→ WHAT TO PRODUCE:
Beneath this instruction is a block of data; output from it exactly the lines that run from the one containing "between observations increases—" through the one containing "specific areas. InstructPix2Pix", inclusive.

→ PROVIDED ENTRIES:
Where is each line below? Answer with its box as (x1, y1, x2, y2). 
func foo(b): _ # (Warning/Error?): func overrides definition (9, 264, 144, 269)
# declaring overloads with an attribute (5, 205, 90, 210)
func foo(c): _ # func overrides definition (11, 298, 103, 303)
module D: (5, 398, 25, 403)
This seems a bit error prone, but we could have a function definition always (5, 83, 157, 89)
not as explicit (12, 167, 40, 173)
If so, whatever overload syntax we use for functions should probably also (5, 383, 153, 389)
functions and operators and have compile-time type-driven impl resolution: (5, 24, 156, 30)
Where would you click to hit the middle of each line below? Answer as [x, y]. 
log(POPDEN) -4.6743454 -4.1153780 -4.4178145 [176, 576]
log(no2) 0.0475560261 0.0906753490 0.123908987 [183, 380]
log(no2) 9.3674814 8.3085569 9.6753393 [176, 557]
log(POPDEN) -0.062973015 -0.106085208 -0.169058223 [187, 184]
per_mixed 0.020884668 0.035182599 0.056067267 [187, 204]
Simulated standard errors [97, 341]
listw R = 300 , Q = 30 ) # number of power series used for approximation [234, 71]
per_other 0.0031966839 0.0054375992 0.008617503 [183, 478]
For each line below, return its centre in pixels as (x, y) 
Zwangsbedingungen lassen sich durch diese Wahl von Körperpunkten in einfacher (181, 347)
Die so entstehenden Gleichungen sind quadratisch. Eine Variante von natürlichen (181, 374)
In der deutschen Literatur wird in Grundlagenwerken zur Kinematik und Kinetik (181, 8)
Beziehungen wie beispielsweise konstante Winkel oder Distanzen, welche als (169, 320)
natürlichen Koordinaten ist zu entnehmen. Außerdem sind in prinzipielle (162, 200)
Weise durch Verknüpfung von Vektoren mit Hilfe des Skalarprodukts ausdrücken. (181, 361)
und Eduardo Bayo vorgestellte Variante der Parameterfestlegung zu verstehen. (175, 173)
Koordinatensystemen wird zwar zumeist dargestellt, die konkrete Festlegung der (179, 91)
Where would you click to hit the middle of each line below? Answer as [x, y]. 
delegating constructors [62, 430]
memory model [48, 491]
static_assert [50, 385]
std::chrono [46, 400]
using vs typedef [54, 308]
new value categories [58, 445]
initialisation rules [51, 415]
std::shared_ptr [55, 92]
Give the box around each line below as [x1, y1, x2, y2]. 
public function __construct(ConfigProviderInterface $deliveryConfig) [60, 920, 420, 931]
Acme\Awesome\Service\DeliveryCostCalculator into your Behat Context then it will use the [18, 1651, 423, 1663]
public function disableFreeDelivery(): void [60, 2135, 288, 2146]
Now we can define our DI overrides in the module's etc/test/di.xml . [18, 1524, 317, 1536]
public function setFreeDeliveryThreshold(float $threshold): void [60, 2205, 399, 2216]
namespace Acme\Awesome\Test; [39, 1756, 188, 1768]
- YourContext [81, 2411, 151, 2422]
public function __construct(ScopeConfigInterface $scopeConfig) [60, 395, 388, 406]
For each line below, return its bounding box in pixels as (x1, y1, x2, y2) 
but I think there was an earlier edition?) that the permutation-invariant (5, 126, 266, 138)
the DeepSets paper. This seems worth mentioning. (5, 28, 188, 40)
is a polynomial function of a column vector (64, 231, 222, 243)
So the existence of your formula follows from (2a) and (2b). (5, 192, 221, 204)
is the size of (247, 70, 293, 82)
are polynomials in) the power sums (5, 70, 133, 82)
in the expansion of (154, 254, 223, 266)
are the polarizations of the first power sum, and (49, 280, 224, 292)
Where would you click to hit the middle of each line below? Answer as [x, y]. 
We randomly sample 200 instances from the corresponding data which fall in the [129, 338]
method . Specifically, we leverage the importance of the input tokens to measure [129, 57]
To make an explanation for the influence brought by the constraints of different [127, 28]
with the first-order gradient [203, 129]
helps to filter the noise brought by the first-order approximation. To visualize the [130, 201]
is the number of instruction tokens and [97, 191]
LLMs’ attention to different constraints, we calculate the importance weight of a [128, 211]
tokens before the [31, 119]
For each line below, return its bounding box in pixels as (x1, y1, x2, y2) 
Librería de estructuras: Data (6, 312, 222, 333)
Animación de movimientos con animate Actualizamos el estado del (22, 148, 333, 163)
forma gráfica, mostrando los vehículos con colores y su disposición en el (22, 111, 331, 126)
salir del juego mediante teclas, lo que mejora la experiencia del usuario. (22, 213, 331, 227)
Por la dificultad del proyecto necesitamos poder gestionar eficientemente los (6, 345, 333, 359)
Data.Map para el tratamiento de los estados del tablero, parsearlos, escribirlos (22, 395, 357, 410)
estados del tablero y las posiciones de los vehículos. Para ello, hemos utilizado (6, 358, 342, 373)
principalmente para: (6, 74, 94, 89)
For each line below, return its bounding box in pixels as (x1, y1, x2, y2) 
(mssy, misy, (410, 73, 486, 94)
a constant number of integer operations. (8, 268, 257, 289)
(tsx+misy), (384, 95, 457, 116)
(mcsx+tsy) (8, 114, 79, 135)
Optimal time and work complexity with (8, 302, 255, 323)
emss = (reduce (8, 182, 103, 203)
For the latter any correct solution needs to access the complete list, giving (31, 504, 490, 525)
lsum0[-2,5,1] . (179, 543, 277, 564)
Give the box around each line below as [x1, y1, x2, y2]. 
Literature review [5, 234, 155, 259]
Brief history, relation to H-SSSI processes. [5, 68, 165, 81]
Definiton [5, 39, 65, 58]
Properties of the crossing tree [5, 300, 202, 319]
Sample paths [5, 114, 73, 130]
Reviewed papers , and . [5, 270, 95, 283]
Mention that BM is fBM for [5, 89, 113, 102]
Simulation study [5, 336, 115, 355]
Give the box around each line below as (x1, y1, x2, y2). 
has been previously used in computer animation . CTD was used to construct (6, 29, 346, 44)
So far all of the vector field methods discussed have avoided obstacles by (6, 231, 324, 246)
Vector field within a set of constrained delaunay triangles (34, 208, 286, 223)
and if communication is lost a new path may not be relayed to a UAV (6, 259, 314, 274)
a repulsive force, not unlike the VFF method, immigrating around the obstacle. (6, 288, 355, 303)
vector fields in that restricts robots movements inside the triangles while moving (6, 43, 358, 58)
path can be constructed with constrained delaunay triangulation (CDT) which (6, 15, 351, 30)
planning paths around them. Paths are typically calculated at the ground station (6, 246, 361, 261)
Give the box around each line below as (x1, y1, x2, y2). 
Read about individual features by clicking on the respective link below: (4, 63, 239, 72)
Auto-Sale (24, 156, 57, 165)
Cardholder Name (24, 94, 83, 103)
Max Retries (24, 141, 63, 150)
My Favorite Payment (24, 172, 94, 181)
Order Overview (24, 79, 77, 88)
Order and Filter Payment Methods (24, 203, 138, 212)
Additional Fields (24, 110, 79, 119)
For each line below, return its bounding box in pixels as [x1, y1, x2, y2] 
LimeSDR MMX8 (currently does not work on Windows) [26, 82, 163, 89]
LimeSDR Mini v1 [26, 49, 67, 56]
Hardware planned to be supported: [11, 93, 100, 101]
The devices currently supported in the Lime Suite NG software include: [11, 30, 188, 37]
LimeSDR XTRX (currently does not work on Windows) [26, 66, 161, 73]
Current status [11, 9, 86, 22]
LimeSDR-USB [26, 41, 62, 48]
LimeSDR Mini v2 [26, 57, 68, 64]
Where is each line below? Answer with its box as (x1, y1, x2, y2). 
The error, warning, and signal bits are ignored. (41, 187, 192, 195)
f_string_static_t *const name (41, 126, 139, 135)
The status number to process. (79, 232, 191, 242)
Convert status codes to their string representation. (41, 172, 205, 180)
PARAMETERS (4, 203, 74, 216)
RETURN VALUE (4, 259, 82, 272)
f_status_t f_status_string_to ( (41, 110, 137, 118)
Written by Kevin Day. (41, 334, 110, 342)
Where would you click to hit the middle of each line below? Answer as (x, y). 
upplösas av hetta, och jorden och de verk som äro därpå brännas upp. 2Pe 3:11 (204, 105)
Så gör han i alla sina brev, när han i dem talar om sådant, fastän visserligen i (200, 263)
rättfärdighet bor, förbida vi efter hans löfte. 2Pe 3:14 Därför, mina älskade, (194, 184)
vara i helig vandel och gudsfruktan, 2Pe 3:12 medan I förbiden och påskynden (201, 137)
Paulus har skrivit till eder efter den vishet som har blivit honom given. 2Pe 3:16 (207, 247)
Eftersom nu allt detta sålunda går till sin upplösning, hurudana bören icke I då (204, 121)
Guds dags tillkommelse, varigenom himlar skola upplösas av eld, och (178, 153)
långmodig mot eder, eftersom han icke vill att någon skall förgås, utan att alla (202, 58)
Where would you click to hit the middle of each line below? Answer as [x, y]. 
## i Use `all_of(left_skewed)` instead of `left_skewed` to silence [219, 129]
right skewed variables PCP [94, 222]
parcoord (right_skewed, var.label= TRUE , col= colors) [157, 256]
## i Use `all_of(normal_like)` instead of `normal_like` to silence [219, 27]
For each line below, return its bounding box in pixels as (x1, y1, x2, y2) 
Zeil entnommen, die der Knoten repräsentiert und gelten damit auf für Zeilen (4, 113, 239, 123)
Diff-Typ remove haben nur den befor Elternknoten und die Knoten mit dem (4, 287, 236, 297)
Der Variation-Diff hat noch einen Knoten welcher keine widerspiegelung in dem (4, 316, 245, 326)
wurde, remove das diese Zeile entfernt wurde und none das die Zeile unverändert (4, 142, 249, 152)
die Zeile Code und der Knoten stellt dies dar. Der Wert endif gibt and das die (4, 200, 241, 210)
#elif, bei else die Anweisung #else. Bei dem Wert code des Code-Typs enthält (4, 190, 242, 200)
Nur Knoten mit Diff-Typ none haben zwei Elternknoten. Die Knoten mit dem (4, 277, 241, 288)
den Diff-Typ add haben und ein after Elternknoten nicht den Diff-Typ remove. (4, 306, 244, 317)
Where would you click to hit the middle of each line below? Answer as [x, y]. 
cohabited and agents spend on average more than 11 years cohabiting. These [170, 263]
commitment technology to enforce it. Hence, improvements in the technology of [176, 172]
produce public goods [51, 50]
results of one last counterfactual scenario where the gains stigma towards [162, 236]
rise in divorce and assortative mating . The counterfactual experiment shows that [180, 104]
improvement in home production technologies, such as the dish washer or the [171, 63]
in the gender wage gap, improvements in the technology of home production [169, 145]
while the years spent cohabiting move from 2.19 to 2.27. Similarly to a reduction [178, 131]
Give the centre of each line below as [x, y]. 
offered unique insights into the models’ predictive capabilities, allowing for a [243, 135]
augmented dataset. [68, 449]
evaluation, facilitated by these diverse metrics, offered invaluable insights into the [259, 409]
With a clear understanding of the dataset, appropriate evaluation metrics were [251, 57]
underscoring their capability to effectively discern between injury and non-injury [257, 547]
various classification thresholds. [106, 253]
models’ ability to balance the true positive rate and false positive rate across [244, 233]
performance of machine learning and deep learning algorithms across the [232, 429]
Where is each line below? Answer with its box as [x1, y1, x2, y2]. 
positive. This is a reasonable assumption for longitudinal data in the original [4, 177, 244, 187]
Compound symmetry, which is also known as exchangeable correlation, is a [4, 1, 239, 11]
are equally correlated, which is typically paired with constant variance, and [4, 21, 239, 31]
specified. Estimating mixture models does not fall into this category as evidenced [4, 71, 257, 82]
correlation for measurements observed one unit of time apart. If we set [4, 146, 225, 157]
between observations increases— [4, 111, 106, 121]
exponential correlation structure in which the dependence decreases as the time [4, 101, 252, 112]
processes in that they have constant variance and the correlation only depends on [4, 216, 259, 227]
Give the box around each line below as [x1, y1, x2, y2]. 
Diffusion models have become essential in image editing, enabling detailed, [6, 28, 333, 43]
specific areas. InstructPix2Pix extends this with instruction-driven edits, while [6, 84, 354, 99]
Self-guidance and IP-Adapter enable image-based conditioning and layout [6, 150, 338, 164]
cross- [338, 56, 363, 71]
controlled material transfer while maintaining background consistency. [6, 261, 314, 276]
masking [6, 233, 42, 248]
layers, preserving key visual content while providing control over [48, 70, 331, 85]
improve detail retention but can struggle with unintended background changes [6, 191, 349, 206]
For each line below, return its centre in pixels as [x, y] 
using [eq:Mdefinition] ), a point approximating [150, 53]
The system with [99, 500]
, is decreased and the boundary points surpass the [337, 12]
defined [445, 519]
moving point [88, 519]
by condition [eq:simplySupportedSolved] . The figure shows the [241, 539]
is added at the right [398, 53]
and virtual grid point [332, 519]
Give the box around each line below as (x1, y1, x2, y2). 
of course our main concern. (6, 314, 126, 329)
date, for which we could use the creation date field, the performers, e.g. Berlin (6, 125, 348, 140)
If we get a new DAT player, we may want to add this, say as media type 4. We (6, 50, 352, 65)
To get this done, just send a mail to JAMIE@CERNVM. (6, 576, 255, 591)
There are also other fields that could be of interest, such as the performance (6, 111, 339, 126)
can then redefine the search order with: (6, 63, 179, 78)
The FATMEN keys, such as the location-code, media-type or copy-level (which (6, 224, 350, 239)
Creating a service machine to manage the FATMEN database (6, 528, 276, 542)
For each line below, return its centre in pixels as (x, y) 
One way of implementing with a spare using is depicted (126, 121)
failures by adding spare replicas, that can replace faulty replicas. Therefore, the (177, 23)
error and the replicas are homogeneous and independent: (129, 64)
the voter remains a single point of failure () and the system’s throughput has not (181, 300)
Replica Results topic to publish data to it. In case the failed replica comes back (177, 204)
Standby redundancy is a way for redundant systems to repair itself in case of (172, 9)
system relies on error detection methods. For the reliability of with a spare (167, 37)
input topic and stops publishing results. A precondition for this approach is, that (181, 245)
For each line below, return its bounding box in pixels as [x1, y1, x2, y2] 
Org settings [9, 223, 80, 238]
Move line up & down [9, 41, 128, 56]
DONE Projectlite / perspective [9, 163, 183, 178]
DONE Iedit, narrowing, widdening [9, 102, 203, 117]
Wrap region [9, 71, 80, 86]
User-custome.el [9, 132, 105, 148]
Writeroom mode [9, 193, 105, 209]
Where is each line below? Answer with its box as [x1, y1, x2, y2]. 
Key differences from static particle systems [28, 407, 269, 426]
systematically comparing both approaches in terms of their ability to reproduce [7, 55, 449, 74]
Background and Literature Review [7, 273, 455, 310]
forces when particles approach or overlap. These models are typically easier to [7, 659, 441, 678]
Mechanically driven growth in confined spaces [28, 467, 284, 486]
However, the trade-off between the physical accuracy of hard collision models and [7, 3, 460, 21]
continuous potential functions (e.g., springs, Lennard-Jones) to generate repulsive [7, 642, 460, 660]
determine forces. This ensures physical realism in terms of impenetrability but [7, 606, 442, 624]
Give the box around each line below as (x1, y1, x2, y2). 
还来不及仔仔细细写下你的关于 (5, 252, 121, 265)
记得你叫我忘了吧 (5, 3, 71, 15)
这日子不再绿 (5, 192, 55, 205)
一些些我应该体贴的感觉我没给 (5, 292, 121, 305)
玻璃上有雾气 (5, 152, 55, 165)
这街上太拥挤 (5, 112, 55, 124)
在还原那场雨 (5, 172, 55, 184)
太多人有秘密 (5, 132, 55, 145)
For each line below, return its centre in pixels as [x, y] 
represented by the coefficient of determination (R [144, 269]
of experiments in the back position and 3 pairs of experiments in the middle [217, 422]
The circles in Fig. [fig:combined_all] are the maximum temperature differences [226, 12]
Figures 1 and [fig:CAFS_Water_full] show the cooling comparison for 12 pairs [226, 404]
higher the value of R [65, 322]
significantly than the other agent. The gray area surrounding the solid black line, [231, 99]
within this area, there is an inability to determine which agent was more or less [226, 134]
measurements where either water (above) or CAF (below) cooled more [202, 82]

→ WORKED SOLUTION:
between observations increases— [4, 111, 106, 121]
exponential correlation structure in which the dependence decreases as the time [4, 101, 252, 112]
processes in that they have constant variance and the correlation only depends on [4, 216, 259, 227]
Give the box around each line below as [x1, y1, x2, y2]. 
Diffusion models have become essential in image editing, enabling detailed, [6, 28, 333, 43]
specific areas. InstructPix2Pix extends this with instruction-driven edits, while [6, 84, 354, 99]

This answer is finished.